Task item:
The full listing, word for word and free of images, is the expected result.

====== Recorded information ======

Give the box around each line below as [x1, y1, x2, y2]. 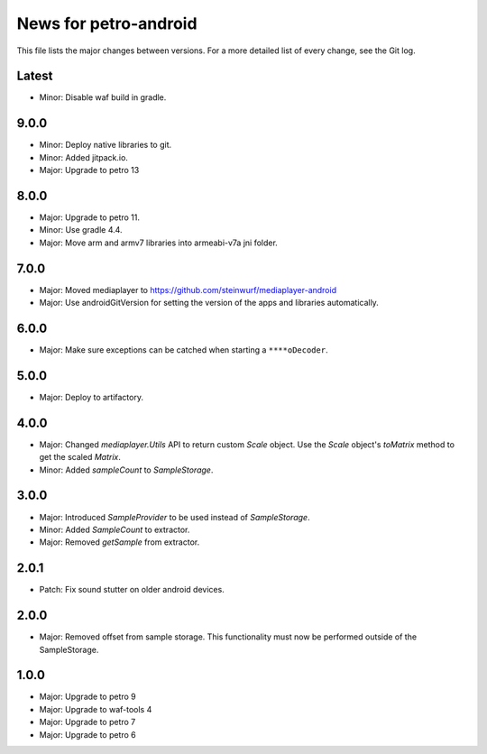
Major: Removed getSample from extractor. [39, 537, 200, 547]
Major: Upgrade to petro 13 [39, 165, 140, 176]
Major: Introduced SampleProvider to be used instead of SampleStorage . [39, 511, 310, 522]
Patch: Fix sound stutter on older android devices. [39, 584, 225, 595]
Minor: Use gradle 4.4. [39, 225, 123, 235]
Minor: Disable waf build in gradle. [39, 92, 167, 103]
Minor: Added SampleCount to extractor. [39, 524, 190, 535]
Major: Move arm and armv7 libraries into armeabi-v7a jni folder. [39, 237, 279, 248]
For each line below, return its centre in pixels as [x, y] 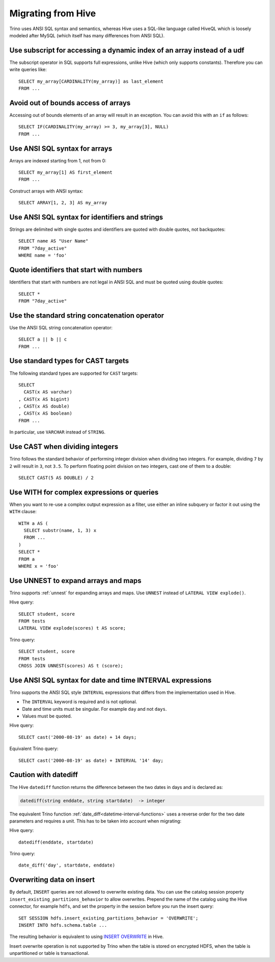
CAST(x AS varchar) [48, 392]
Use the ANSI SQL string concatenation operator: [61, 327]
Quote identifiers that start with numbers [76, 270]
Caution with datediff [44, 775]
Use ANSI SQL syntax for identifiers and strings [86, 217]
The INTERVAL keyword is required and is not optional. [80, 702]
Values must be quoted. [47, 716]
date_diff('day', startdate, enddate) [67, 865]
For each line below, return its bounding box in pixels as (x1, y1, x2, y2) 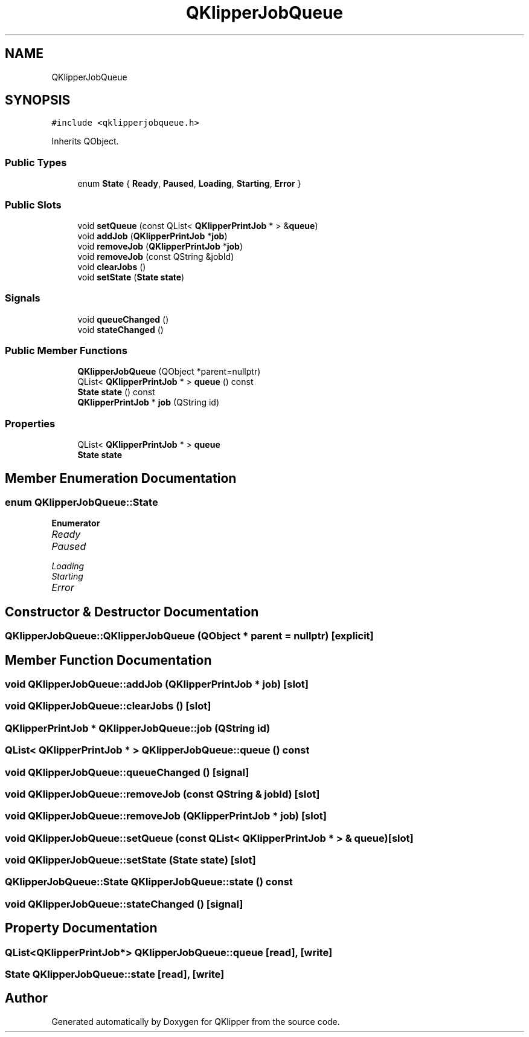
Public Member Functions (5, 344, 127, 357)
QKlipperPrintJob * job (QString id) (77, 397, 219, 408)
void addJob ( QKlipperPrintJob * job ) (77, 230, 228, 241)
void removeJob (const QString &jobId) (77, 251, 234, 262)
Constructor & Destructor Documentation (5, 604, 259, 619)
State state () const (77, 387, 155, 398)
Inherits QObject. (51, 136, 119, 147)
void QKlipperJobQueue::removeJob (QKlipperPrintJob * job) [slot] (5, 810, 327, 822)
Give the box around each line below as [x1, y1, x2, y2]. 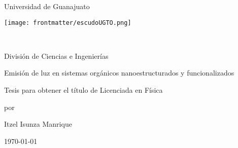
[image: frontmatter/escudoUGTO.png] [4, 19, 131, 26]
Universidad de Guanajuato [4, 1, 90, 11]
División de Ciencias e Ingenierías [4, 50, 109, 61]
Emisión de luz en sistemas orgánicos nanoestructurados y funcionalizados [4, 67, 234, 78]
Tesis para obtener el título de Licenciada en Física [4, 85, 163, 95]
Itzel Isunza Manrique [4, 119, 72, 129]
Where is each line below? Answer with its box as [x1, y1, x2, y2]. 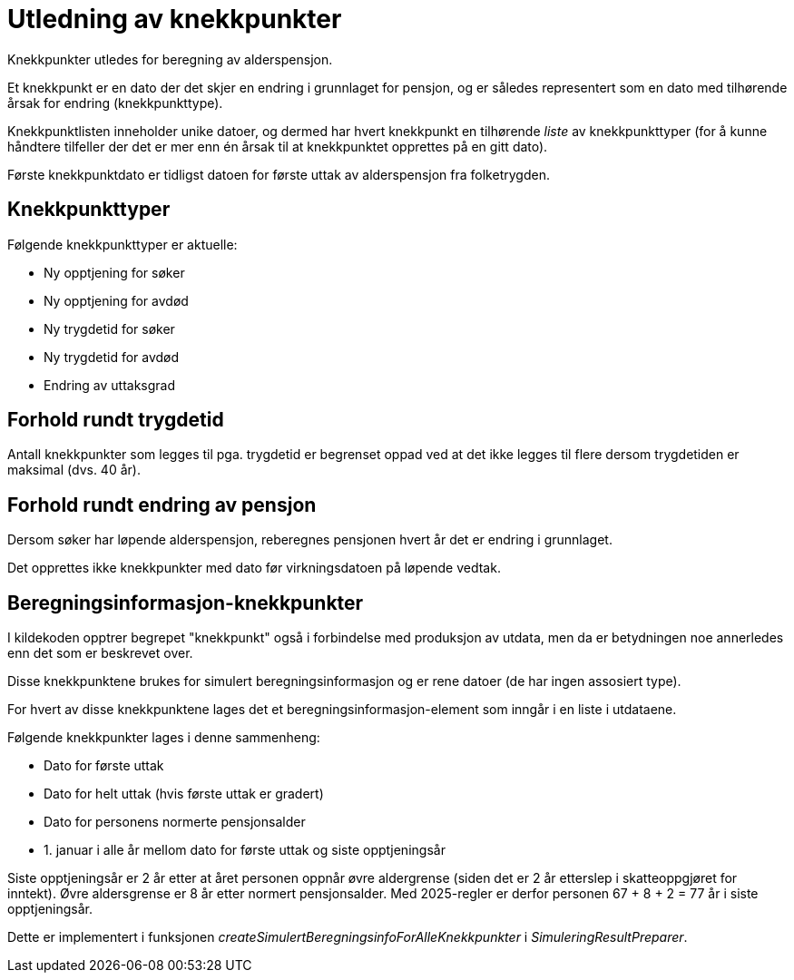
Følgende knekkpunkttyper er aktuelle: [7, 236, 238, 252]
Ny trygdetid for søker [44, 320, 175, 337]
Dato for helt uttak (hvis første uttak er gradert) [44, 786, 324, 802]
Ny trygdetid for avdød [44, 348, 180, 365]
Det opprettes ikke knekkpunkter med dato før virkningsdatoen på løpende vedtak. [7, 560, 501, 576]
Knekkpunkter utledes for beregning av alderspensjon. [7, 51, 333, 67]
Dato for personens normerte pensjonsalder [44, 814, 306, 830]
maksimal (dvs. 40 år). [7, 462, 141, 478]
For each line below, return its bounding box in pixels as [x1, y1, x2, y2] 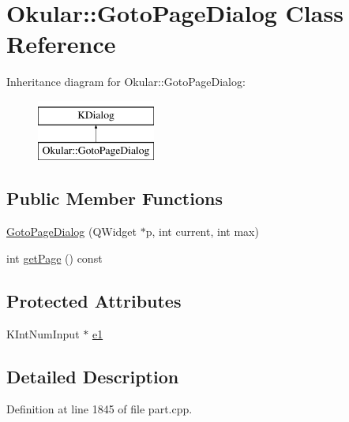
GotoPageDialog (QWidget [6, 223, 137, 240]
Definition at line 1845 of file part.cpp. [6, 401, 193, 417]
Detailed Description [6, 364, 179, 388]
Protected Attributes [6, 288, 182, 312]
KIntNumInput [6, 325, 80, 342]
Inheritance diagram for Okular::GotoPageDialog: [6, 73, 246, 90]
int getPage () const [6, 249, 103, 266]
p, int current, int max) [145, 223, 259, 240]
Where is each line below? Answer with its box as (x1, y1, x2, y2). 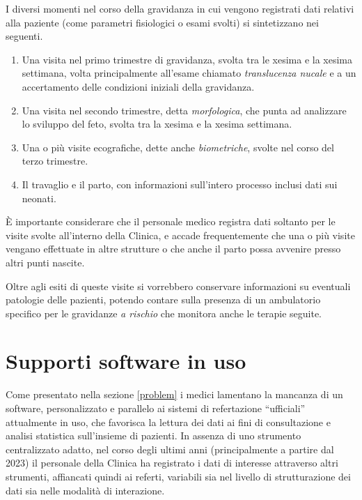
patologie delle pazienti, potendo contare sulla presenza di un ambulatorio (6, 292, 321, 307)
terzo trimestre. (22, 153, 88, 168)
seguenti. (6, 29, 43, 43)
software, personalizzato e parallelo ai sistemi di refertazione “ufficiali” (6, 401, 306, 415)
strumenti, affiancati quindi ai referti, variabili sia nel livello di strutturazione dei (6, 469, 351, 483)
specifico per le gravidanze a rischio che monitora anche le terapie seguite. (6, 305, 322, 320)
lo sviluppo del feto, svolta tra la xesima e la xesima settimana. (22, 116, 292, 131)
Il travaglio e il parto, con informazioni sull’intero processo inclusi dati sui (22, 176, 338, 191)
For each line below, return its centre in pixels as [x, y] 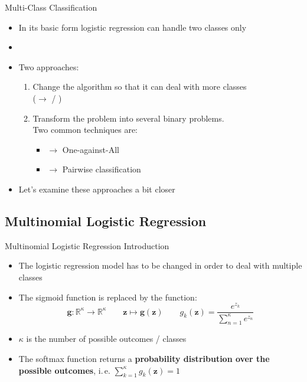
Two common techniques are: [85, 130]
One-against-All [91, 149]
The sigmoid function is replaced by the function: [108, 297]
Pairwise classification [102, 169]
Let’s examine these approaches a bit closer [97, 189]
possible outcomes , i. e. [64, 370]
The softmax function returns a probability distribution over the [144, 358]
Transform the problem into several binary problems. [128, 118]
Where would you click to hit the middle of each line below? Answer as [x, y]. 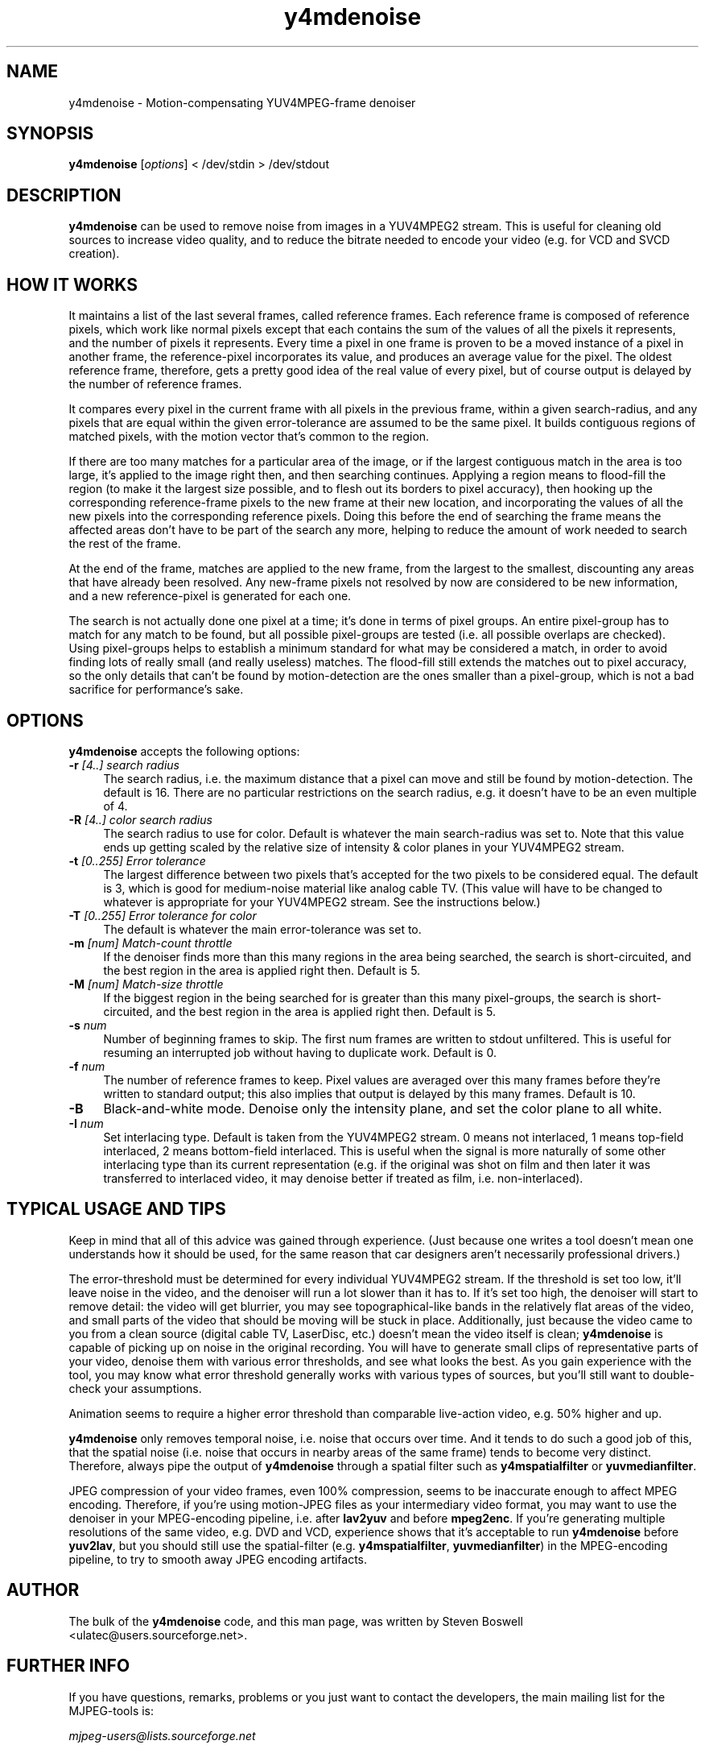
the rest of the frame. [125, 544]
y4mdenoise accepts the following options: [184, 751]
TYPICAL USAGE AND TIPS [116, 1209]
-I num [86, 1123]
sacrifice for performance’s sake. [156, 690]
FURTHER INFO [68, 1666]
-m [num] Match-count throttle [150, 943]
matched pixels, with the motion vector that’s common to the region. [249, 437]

======

Task result:
Give the box around each line below as [x1, y1, x2, y2]. 
Major: Removed getSample from extractor. [39, 537, 200, 547]
Major: Upgrade to petro 13 [39, 165, 140, 176]
Major: Introduced SampleProvider to be used instead of SampleStorage . [39, 511, 310, 522]
Patch: Fix sound stutter on older android devices. [39, 584, 225, 595]
Minor: Use gradle 4.4. [39, 225, 123, 235]
Minor: Disable waf build in gradle. [39, 92, 167, 103]
Minor: Added SampleCount to extractor. [39, 524, 190, 535]
Major: Move arm and armv7 libraries into armeabi-v7a jni folder. [39, 237, 279, 248]
For each line below, return its centre in pixels as [x, y] 
CAST(x AS varchar) [48, 392]
Use the ANSI SQL string concatenation operator: [61, 327]
Quote identifiers that start with numbers [76, 270]
Caution with datediff [44, 775]
Use ANSI SQL syntax for identifiers and strings [86, 217]
The INTERVAL keyword is required and is not optional. [80, 702]
Values must be quoted. [47, 716]
date_diff('day', startdate, enddate) [67, 865]
For each line below, return its bounding box in pixels as (x1, y1, x2, y2) 
Public Member Functions (5, 344, 127, 357)
QKlipperPrintJob * job (QString id) (77, 397, 219, 408)
void addJob ( QKlipperPrintJob * job ) (77, 230, 228, 241)
void removeJob (const QString &jobId) (77, 251, 234, 262)
Constructor & Destructor Documentation (5, 604, 259, 619)
State state () const (77, 387, 155, 398)
Inherits QObject. (51, 136, 119, 147)
void QKlipperJobQueue::removeJob (QKlipperPrintJob * job) [slot] (5, 810, 327, 822)
Give the box around each line below as [x1, y1, x2, y2]. 
[image: frontmatter/escudoUGTO.png] [4, 19, 131, 26]
Universidad de Guanajuato [4, 1, 90, 11]
División de Ciencias e Ingenierías [4, 50, 109, 61]
Emisión de luz en sistemas orgánicos nanoestructurados y funcionalizados [4, 67, 234, 78]
Tesis para obtener el título de Licenciada en Física [4, 85, 163, 95]
Itzel Isunza Manrique [4, 119, 72, 129]
Where is each line below? Answer with its box as [x1, y1, x2, y2]. 
Følgende knekkpunkttyper er aktuelle: [7, 236, 238, 252]
Ny trygdetid for søker [44, 320, 175, 337]
Dato for helt uttak (hvis første uttak er gradert) [44, 786, 324, 802]
Ny trygdetid for avdød [44, 348, 180, 365]
Det opprettes ikke knekkpunkter med dato før virkningsdatoen på løpende vedtak. [7, 560, 501, 576]
Knekkpunkter utledes for beregning av alderspensjon. [7, 51, 333, 67]
Dato for personens normerte pensjonsalder [44, 814, 306, 830]
maksimal (dvs. 40 år). [7, 462, 141, 478]
For each line below, return its bounding box in pixels as [x1, y1, x2, y2] 
GotoPageDialog (QWidget [6, 223, 137, 240]
Definition at line 1845 of file part.cpp. [6, 401, 193, 417]
Detailed Description [6, 364, 179, 388]
Protected Attributes [6, 288, 182, 312]
KIntNumInput [6, 325, 80, 342]
Inheritance diagram for Okular::GotoPageDialog: [6, 73, 246, 90]
int getPage () const [6, 249, 103, 266]
p, int current, int max) [145, 223, 259, 240]
Where is each line below? Answer with its box as (x1, y1, x2, y2). 
patologie delle pazienti, potendo contare sulla presenza di un ambulatorio (6, 292, 321, 307)
terzo trimestre. (22, 153, 88, 168)
seguenti. (6, 29, 43, 43)
software, personalizzato e parallelo ai sistemi di refertazione “ufficiali” (6, 401, 306, 415)
strumenti, affiancati quindi ai referti, variabili sia nel livello di strutturazione dei (6, 469, 351, 483)
specifico per le gravidanze a rischio che monitora anche le terapie seguite. (6, 305, 322, 320)
lo sviluppo del feto, svolta tra la xesima e la xesima settimana. (22, 116, 292, 131)
Il travaglio e il parto, con informazioni sull’intero processo inclusi dati sui (22, 176, 338, 191)
For each line below, return its centre in pixels as [x, y] 
Two common techniques are: [85, 130]
One-against-All [91, 149]
The sigmoid function is replaced by the function: [108, 297]
Pairwise classification [102, 169]
Let’s examine these approaches a bit closer [97, 189]
possible outcomes , i. e. [64, 370]
The softmax function returns a probability distribution over the [144, 358]
Transform the problem into several binary problems. [128, 118]
Where would you click to hit the middle of each line below? Answer as [x, y]. 
the rest of the frame. [125, 544]
y4mdenoise accepts the following options: [184, 751]
TYPICAL USAGE AND TIPS [116, 1209]
-I num [86, 1123]
sacrifice for performance’s sake. [156, 690]
FURTHER INFO [68, 1666]
-m [num] Match-count throttle [150, 943]
matched pixels, with the motion vector that’s common to the region. [249, 437]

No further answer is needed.